PROBLEM TO SOLVE:
Copy nothing but the lines below, from the one with "Magagna Simone [43, 403]" through the one with "algorithms [6, 211, 50, 225]", exactly as written; no pictures should appear.

--- --- ---

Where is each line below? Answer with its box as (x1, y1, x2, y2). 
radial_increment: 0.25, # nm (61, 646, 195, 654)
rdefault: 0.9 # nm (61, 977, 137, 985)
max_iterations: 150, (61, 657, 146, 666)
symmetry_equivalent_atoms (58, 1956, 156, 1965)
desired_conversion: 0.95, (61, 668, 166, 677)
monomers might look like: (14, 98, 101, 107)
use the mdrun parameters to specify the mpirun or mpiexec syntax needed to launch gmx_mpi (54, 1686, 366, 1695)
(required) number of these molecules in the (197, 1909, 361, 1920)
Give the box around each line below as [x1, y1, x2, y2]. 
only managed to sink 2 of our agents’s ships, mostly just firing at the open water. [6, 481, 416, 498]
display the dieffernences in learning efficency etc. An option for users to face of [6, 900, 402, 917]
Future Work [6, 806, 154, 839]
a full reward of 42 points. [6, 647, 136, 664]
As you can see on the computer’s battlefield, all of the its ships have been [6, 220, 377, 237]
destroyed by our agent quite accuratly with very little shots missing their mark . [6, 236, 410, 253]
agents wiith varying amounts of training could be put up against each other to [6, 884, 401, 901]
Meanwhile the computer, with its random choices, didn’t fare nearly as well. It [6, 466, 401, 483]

--- --- ---

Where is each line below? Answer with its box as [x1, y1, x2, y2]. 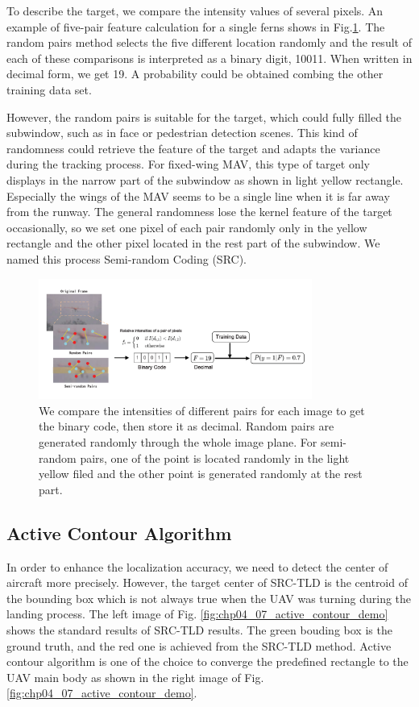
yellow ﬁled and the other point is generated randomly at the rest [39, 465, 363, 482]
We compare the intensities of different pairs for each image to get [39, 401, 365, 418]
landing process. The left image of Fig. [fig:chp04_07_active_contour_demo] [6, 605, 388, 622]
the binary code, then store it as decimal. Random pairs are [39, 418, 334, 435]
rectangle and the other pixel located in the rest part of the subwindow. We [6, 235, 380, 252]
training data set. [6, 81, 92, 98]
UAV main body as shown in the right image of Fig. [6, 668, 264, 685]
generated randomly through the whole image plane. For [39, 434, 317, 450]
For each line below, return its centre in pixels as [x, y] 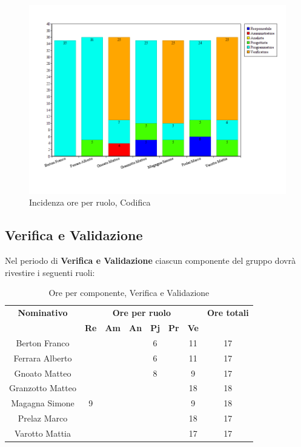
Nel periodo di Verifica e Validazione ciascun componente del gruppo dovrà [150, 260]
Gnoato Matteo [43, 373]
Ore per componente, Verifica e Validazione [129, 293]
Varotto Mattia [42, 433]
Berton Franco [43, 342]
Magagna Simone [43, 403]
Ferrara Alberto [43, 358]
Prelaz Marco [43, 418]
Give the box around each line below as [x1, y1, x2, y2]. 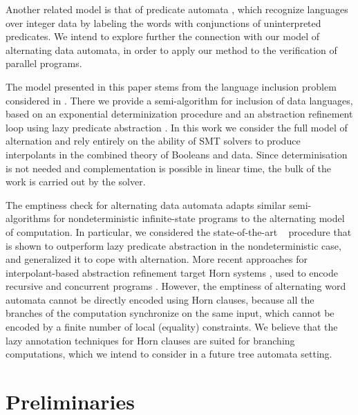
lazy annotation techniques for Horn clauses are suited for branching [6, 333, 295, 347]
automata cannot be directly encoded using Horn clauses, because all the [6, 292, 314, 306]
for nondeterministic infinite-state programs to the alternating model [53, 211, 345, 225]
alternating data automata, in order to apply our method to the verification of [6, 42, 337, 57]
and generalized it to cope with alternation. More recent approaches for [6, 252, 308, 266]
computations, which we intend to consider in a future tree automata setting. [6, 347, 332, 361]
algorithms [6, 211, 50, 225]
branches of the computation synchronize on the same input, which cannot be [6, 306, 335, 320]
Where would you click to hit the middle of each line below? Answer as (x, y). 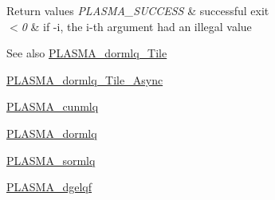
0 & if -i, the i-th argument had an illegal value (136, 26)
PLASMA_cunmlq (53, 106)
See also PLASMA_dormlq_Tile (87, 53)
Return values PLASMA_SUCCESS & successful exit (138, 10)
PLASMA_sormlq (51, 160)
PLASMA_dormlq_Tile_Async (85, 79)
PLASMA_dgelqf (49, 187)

--- --- ---

RESPONSE AREA:
Magagna Simone [43, 403]
Ferrara Alberto [43, 358]
Prelaz Marco [43, 418]
Give the box around each line below as [x1, y1, x2, y2]. 
lazy annotation techniques for Horn clauses are suited for branching [6, 333, 295, 347]
automata cannot be directly encoded using Horn clauses, because all the [6, 292, 314, 306]
for nondeterministic infinite-state programs to the alternating model [53, 211, 345, 225]
alternating data automata, in order to apply our method to the verification of [6, 42, 337, 57]
and generalized it to cope with alternation. More recent approaches for [6, 252, 308, 266]
computations, which we intend to consider in a future tree automata setting. [6, 347, 332, 361]
algorithms [6, 211, 50, 225]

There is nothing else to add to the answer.